Stored data entries:
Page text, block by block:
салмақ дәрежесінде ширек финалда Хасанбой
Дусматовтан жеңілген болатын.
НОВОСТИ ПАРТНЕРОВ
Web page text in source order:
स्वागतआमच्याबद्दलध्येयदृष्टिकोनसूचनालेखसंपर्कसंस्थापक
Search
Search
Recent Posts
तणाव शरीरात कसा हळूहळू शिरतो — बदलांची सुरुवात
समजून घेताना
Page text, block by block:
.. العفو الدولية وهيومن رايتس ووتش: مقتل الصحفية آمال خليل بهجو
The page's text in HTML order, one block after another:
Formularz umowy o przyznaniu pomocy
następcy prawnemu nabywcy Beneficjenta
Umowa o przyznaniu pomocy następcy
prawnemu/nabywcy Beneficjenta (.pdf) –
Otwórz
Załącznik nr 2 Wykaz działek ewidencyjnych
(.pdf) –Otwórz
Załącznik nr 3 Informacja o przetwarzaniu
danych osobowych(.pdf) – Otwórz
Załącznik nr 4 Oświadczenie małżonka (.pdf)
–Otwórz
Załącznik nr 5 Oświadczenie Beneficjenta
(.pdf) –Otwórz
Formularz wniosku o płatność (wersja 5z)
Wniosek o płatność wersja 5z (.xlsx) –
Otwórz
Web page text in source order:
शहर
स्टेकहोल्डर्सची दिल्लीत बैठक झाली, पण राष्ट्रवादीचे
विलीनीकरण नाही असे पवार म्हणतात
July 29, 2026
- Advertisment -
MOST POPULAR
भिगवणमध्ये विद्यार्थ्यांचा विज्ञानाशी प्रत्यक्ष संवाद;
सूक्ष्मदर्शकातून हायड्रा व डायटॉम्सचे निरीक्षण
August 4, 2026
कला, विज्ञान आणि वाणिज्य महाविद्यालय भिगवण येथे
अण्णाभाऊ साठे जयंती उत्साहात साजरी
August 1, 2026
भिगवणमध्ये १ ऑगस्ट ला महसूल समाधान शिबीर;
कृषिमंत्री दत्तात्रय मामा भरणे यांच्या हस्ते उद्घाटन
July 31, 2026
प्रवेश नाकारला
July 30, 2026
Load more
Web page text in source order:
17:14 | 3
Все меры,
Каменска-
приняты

Directions for this task
In the entries, find every line holding "Beneficjenta" and copy it.

Exercise result
następcy prawnemu nabywcy Beneficjenta
prawnemu/nabywcy Beneficjenta (.pdf) –
Załącznik nr 5 Oświadczenie Beneficjenta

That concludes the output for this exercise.